EXERCISE: All records below should be repeated exactly, with the pictures left out.

DATA FOR THIS EXERCISE:
※ ※ ※
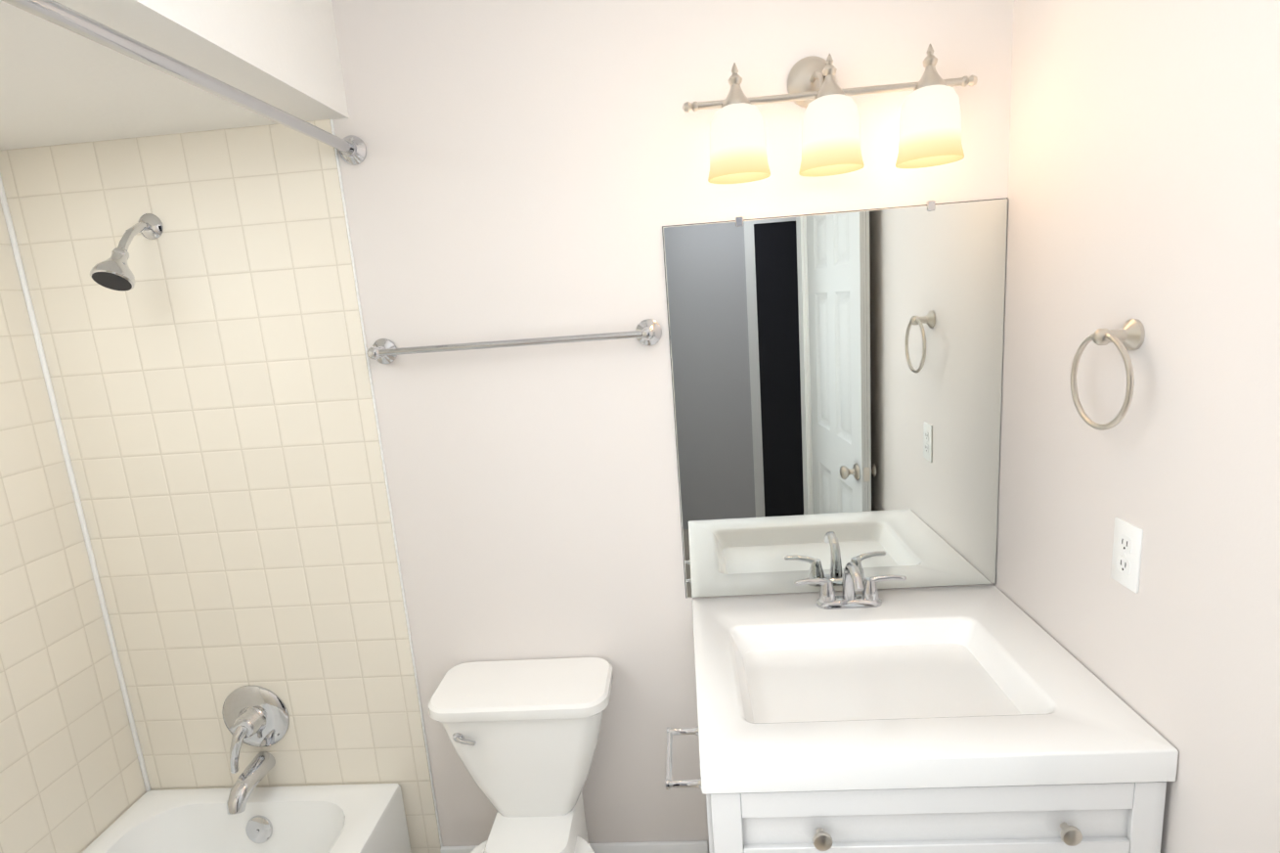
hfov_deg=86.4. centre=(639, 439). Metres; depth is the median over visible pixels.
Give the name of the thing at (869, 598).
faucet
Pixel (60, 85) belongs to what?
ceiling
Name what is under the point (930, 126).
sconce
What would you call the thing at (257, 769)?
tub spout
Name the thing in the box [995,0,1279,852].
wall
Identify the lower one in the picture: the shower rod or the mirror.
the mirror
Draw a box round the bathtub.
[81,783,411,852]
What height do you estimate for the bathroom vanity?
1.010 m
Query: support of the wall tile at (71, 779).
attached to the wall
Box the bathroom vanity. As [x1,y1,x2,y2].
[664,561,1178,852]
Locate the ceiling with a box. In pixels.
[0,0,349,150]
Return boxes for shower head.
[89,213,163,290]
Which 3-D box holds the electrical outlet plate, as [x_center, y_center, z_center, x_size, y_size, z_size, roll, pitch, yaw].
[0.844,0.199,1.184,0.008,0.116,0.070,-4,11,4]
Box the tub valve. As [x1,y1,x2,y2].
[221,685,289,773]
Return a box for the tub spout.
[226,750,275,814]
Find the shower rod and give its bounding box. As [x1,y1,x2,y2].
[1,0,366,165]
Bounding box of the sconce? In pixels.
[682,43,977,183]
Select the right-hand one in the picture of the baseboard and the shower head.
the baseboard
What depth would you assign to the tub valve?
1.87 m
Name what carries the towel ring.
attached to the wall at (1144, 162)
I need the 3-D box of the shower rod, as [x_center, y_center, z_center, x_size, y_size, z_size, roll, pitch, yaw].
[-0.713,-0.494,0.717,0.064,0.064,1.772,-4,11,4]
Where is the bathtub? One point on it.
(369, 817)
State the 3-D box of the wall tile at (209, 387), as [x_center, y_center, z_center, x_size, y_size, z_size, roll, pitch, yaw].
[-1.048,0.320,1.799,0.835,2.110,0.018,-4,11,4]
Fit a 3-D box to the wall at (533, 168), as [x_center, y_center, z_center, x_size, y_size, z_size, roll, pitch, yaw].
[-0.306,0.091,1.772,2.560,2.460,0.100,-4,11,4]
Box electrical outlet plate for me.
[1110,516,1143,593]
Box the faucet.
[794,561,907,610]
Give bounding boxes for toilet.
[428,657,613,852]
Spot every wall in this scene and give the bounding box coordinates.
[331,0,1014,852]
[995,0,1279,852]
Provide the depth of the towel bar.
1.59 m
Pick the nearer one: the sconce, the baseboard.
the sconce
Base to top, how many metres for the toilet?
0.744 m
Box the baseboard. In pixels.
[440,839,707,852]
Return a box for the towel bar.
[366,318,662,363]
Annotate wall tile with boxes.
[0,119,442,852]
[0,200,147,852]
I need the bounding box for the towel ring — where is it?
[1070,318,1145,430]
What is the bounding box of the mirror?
※ ※ ※
EXERCISE RESPONSE:
hfov_deg=86.4. centre=(639, 439). Metres; depth is the median over visible pixels.
Give the name of the thing at (869, 598).
faucet
Pixel (60, 85) belongs to what?
ceiling
Name what is under the point (930, 126).
sconce
What would you call the thing at (257, 769)?
tub spout
Name the thing in the box [995,0,1279,852].
wall
Identify the lower one in the picture: the shower rod or the mirror.
the mirror
Draw a box round the bathtub.
[81,783,411,852]
What height do you estimate for the bathroom vanity?
1.010 m
Query: support of the wall tile at (71, 779).
attached to the wall
Box the bathroom vanity. As [x1,y1,x2,y2].
[664,561,1178,852]
Locate the ceiling with a box. In pixels.
[0,0,349,150]
Return boxes for shower head.
[89,213,163,290]
Which 3-D box holds the electrical outlet plate, as [x_center, y_center, z_center, x_size, y_size, z_size, roll, pitch, yaw].
[0.844,0.199,1.184,0.008,0.116,0.070,-4,11,4]
Box the tub valve. As [x1,y1,x2,y2].
[221,685,289,773]
Return a box for the tub spout.
[226,750,275,814]
Find the shower rod and give its bounding box. As [x1,y1,x2,y2].
[1,0,366,165]
Bounding box of the sconce? In pixels.
[682,43,977,183]
Select the right-hand one in the picture of the baseboard and the shower head.
the baseboard
What depth would you assign to the tub valve?
1.87 m
Name what carries the towel ring.
attached to the wall at (1144, 162)
I need the 3-D box of the shower rod, as [x_center, y_center, z_center, x_size, y_size, z_size, roll, pitch, yaw].
[-0.713,-0.494,0.717,0.064,0.064,1.772,-4,11,4]
Where is the bathtub? One point on it.
(369, 817)
State the 3-D box of the wall tile at (209, 387), as [x_center, y_center, z_center, x_size, y_size, z_size, roll, pitch, yaw].
[-1.048,0.320,1.799,0.835,2.110,0.018,-4,11,4]
Fit a 3-D box to the wall at (533, 168), as [x_center, y_center, z_center, x_size, y_size, z_size, roll, pitch, yaw].
[-0.306,0.091,1.772,2.560,2.460,0.100,-4,11,4]
Box electrical outlet plate for me.
[1110,516,1143,593]
Box the faucet.
[794,561,907,610]
Give bounding boxes for toilet.
[428,657,613,852]
Spot every wall in this scene and give the bounding box coordinates.
[331,0,1014,852]
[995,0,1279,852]
Provide the depth of the towel bar.
1.59 m
Pick the nearer one: the sconce, the baseboard.
the sconce
Base to top, how many metres for the toilet?
0.744 m
Box the baseboard. In pixels.
[440,839,707,852]
Return a box for the towel bar.
[366,318,662,363]
Annotate wall tile with boxes.
[0,119,442,852]
[0,200,147,852]
I need the bounding box for the towel ring — where is it?
[1070,318,1145,430]
What is the bounding box of the mirror?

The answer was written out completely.